Every once in a while I get asked a question along the lines of "why write crime fiction?" in a way that implies that I could be spending my time in much more worthwhile pursuits. And many reviewers still insist on bestowing backhanded compliments on crime writers who blow them away by criticizing the genre they write in. For example, take this sentence from the Denver Post's recent review of Sleepless, by Charles Huston (Ballantine Books): "He is a standout young voice in what might be considered the genre of crime fiction, but his writing is simply too good to be genre-constrained." Jeez, enough already.

Seeing as how there isn't much I can do about the condescension or outright prejudice against crime, mystery and detective fiction, I will, instead, continue promoting crime writers and books whenever I get the opportunity; readers you take it from there.
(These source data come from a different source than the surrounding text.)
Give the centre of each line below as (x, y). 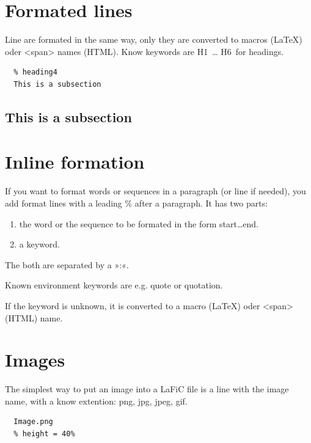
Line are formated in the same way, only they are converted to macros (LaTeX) (154, 39)
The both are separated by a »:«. (67, 264)
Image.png (33, 422)
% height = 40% (44, 434)
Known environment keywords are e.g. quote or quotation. (114, 285)
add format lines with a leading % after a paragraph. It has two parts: (137, 203)
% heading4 (35, 72)
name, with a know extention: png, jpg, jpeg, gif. (96, 401)
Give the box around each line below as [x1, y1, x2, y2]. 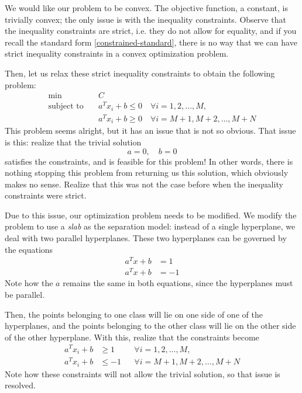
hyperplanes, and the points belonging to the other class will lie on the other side [5, 319, 296, 332]
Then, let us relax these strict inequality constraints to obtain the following [5, 67, 275, 79]
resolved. [5, 379, 36, 391]
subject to [48, 102, 84, 111]
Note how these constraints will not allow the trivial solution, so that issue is [5, 367, 280, 380]
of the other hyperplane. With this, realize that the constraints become [5, 331, 259, 343]
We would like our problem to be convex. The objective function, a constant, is [5, 2, 289, 13]
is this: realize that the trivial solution [5, 135, 142, 148]
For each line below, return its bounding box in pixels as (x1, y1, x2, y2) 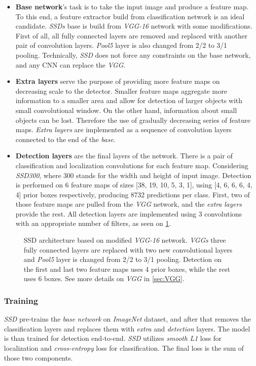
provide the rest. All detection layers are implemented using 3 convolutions (15, 208, 242, 219)
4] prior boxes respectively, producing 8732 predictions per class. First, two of (15, 189, 250, 199)
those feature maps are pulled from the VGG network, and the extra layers (15, 199, 242, 209)
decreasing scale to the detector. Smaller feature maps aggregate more (15, 85, 227, 96)
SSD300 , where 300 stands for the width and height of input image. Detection (15, 170, 252, 180)
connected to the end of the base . (15, 134, 115, 144)
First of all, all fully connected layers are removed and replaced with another (15, 30, 248, 40)
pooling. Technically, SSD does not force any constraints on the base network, (15, 49, 251, 60)
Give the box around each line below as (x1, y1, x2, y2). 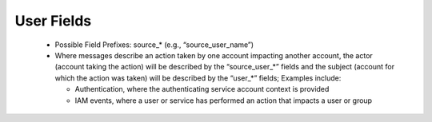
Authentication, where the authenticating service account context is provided (74, 85, 330, 94)
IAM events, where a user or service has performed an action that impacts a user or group (74, 96, 372, 105)
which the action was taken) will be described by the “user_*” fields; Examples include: (54, 73, 342, 83)
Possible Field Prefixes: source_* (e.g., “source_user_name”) (54, 40, 254, 49)
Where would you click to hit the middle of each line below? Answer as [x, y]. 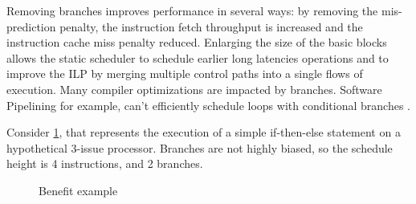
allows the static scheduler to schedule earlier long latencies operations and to [198, 57]
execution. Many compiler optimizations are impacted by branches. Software [194, 89]
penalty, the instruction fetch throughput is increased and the [211, 26]
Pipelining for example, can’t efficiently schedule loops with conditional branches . [208, 105]
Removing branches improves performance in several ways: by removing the [192, 10]
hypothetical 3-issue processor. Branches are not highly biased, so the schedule [200, 147]
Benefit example [78, 190]
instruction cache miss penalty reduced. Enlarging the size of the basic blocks [197, 42]
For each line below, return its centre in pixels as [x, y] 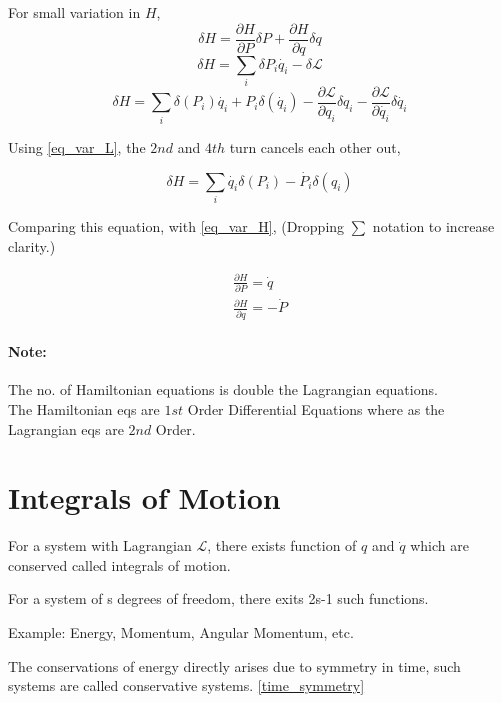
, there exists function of [282, 545]
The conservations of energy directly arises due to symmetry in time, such [234, 665]
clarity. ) [32, 245]
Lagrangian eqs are [66, 428]
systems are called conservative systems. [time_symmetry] [186, 685]
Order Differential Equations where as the [316, 408]
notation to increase [433, 225]
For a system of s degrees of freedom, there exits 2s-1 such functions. [218, 598]
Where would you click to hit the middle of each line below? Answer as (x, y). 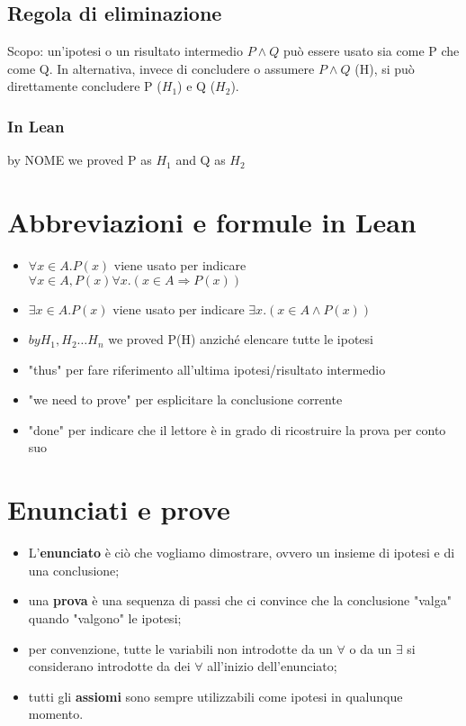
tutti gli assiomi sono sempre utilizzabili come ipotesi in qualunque (215, 696)
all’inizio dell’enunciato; (272, 666)
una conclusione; (74, 570)
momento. (56, 714)
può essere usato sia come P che (371, 51)
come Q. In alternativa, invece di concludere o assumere (161, 68)
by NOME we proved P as (80, 160)
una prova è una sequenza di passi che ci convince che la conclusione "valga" (240, 600)
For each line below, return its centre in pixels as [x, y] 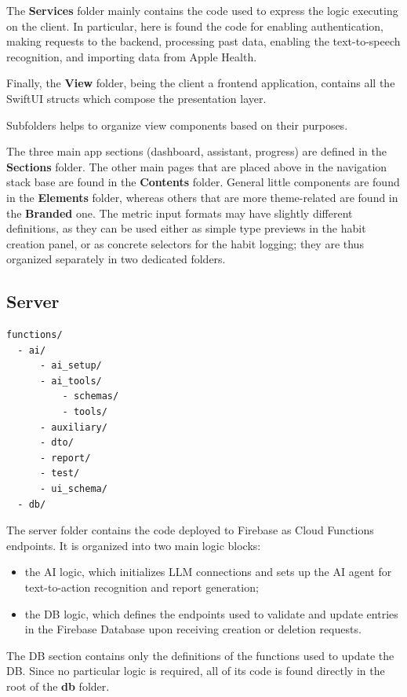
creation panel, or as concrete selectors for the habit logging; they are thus [185, 243]
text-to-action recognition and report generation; [142, 587]
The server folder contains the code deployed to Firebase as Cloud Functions [190, 530]
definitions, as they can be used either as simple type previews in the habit [186, 228]
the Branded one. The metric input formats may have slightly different [180, 213]
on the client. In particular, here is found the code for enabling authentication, [195, 26]
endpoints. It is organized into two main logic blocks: [134, 545]
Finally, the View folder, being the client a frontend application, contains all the [201, 83]
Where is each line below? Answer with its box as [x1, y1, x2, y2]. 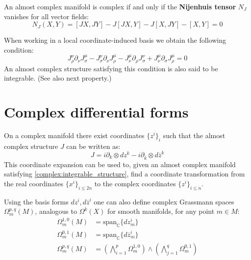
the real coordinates [4, 178, 64, 188]
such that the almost [163, 130, 226, 140]
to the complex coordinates [94, 178, 176, 188]
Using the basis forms [4, 196, 69, 206]
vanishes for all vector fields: [4, 11, 89, 21]
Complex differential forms [4, 101, 189, 121]
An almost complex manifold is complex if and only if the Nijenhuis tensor [4, 1, 236, 11]
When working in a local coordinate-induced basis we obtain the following [4, 35, 226, 45]
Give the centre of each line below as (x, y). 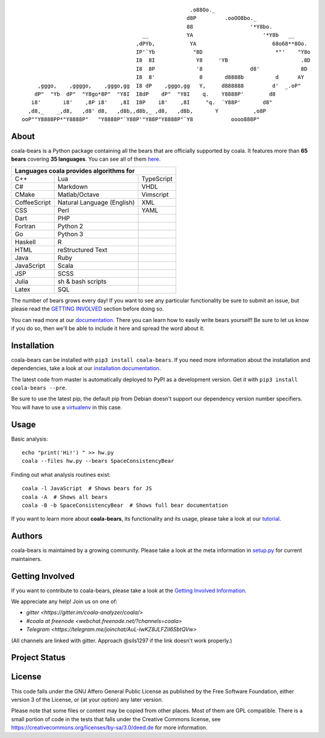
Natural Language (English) (96, 202)
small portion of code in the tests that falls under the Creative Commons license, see (116, 719)
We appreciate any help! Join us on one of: (64, 601)
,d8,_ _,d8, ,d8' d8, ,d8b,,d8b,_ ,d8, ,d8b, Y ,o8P (147, 111)
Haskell (25, 242)
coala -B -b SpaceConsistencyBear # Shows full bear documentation (125, 505)
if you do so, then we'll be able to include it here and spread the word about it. (108, 328)
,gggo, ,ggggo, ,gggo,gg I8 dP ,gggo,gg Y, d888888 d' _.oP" (169, 85)
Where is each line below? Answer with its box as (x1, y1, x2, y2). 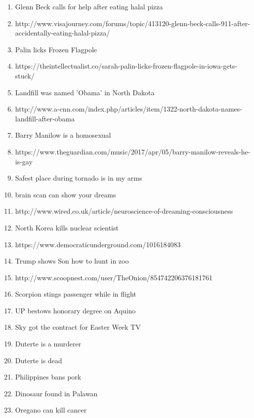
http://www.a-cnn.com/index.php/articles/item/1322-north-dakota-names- (15, 104, 242, 114)
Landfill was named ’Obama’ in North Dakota (15, 87, 155, 97)
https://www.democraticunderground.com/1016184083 (15, 239, 181, 249)
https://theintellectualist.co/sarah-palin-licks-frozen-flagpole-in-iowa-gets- (15, 61, 238, 71)
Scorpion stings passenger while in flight (15, 289, 136, 299)
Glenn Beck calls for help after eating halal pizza (15, 1, 163, 11)
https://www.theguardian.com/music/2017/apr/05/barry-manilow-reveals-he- (15, 146, 251, 156)
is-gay (15, 156, 33, 166)
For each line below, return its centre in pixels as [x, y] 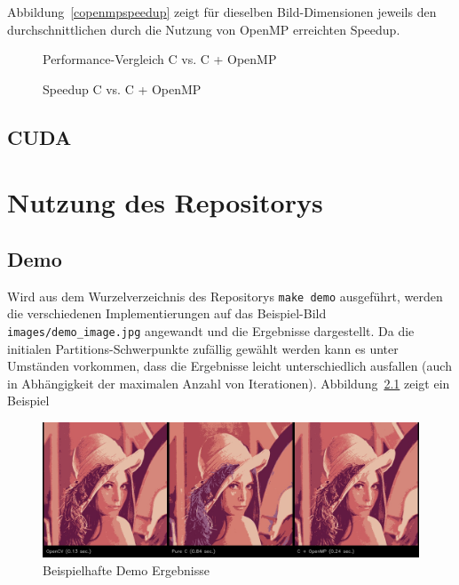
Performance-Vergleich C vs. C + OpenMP [160, 59]
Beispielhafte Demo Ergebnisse [126, 569]
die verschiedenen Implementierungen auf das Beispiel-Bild [167, 313]
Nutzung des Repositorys [165, 202]
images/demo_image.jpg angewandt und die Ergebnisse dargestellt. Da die [211, 330]
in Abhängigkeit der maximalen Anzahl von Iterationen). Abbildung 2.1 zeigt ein [229, 383]
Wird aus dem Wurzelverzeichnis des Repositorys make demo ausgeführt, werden [225, 296]
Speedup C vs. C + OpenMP [122, 88]

In the spirit of internationalism, I present a list of recent crime fiction (or novelas negras, if you prefer) originally written in Spanish (or Portuguese) and now translated into English. There's got to be one, at least, on this list that will grab your attention; introduce you to a new writer; or turn out to be the best read you've had in months. This is Part I; Part II continues next week. The text is taken from publisher or author summaries.

This also feels like a good time to congratulate two finalists for the Edgar Allen Poe Award from the Mystery Writers of America. Luis Alberto Urrea is one of five finalists in the Short Story category for Amapola in the Phoenix Noir anthology (Akashic Books); and Robert Arellano is a finalist in the Paperback Original category for Havana Lunar (Akashic Books). Urrea has an essay about his surprise when he learned he had been nominated for an Edgar® posted on his website. Michael Sedano reviewed Havana Lunar for La Bloga, here. The Edgar® Awards will be presented to the winners at the MWA Gala Banquet, April 29, 2010 at the Grand Hyatt Hotel, New York City.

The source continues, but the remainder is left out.